Spotify's in-house vector search, minus the infrastructure headache
A battle-tested HNSW library that ships as a pip install or Maven dependency, not a Kubernetes manifest.

What it does
Voyager is an approximate nearest-neighbor search library for in-memory vectors. It wraps the HNSW algorithm (via hnswlib) in Python and Java bindings that share index formats, so you can build an index in one language and query it in the other. Spotify runs it in production for hundreds of millions of daily queries.
The interesting bit
The pitch is deployability: no server to stand up, no vectors to host in a separate database. The README explicitly compares it to Sparkey (Spotify’s embeddable key-value store) and to Annoy, but claims much higher recall.

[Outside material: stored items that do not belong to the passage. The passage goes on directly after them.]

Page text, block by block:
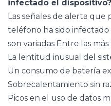
infectado el dispositivo?
Las señales de alerta que
teléfono ha sido infectado
son variadas Entre las
La lentitud inusual del
Un consumo de batería
Sobrecalentamiento sin
Picos en el uso de datos
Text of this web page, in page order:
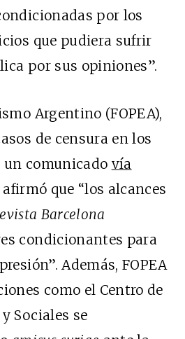
por los
que pudiera sufrir
por sus opiniones”.
Argentino (FOPEA),
de censura en los
un comunicado vía
afirmó que “los alcances
Barcelona
condicionantes para
Además, FOPEA
como el Centro de
Sociales se
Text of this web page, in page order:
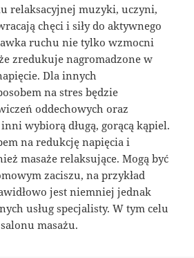
relaksacyjnej muzyki, uczyni,
chęci i siły do aktywnego
ruchu nie tylko wzmocni
zredukuje nagromadzone w
Dla innych
na stres będzie
oddechowych oraz
inni wybiorą długą, gorącą kąpiel.
na redukcję napięcia i
masaże relaksujące. Mogą być
zaciszu, na przykład
jest niemniej jednak
usług specjalisty. W tym celu
masażu.
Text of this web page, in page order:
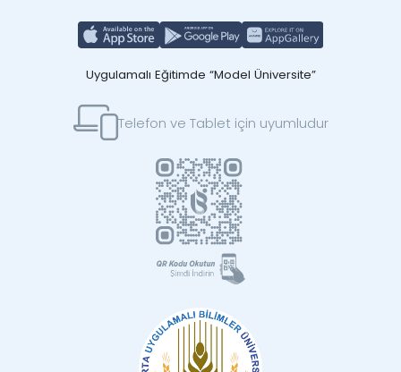
Uygulamalı Eğitimde “Model Üniversite”
Telefon ve Tablet için uyumludur
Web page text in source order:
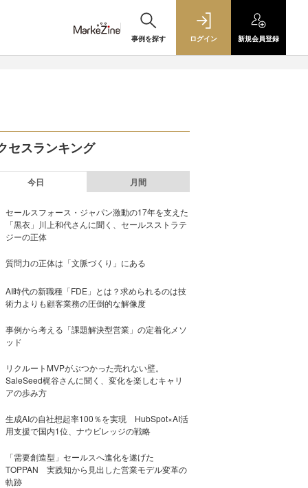
事例を探す ログイン 新規会員登録
セスランキング
今日 月間
セールスフォース・ジャパン激動の17年を支えた
「黒衣」川上和代さんに聞く、セールスストラテ
ジーの正体
質問力の正体は「文脈づくり」にある
AI時代の新職種「FDE」とは？求められるのは技
術力よりも顧客業務の圧倒的な解像度
事例から考える「課題解決型営業」の定着化メソ
ッド
リクルートMVPがぶつかった売れない壁。
SaleSeed梶谷さんに聞く、変化を楽しむキャリ
アの歩み方
生成AIの自社想起率100％を実現 HubSpot×AI活
用支援で国内1位、ナウビレッジの戦略
「需要創造型」セールスへ進化を遂げた
TOPPAN 実践知から見出した営業モデル変革の
軌跡
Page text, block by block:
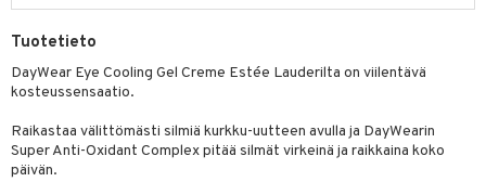
Tuotetieto
DayWear Eye Cooling Gel Creme Estée Lauderilta on viilentävä
kosteussensaatio.
Raikastaa välittömästi silmiä kurkku-uutteen avulla ja DayWearin
Super Anti-Oxidant Complex pitää silmät virkeinä ja raikkaina koko
päivän.
& saippuat
& Viikset
& saippuat
1: Puhdistus
2: Kirkastus
3: Kosteutus
ja naamiot
Elixir
& vastauksia
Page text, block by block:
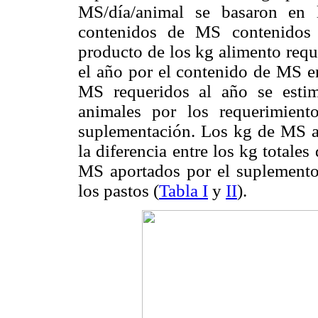
MS/día/animal se basaron
contenidos de MS
producto de los kg alimento
el año por el contenido de MS
MS requeridos al año se
animales por los
suplementación. Los kg de MS
la diferencia entre los kg
MS aportados por el
los pastos (Tabla I y II).
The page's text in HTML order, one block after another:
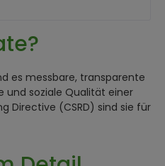
es messbare, transparente
und soziale Qualität einer
Directive (CSRD) sind sie für
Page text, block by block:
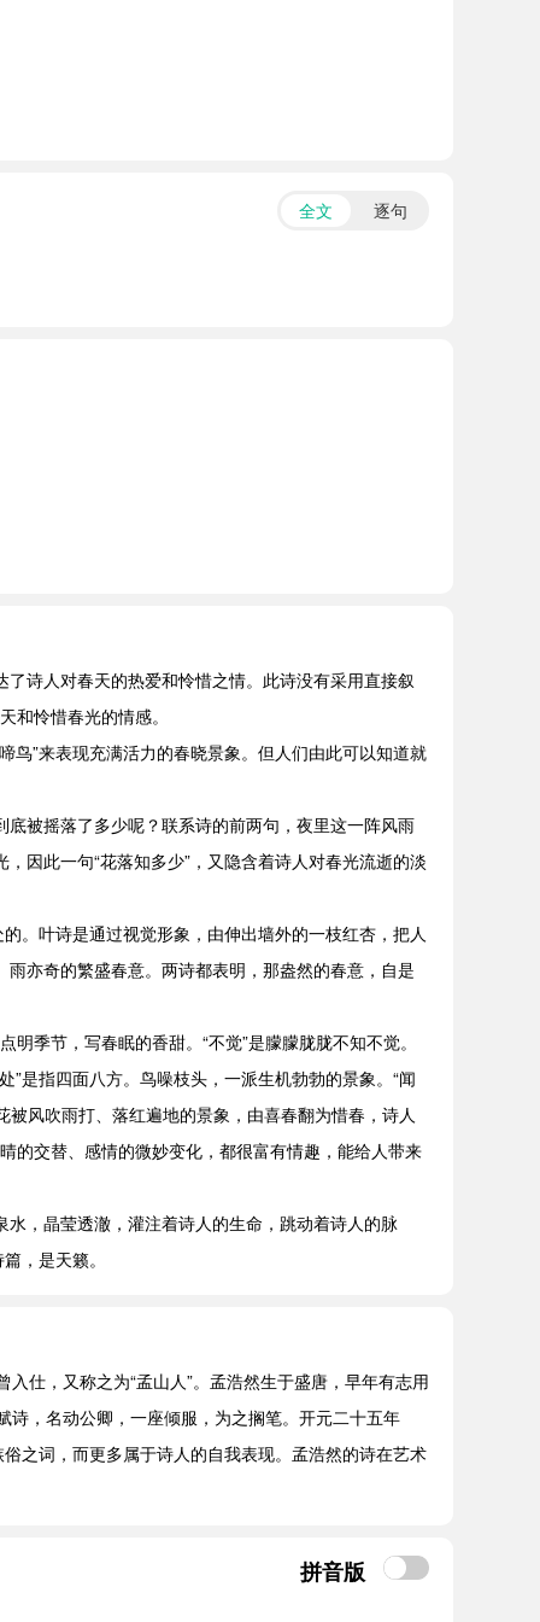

That framing matters—this is glue code, but it’s glue code that survived Spotify’s scale.
Key highlights
- Python 3.9–3.13 and Java 8+ support, with x86_64 and arm64 builds for macOS and Linux
- Windows supported on x86_64 only; arm64 builds are absent
- Indexes are compatible across Python and Java
- Apache 2.0 licensed, with published docs for both languages
- Version 2.1.0 current as of the README
Caveats
- No Windows arm64 support; unclear if this matters for your use case
- “Numerous features added for convenience and speed” is vague—README doesn’t enumerate them
- In-memory only; not a solution for datasets that exceed RAM
Verdict
Worth a look if you need vector search inside an existing Python or Java process without adding infrastructure. Skip it if you need distributed search, persistent storage, or Windows on ARM.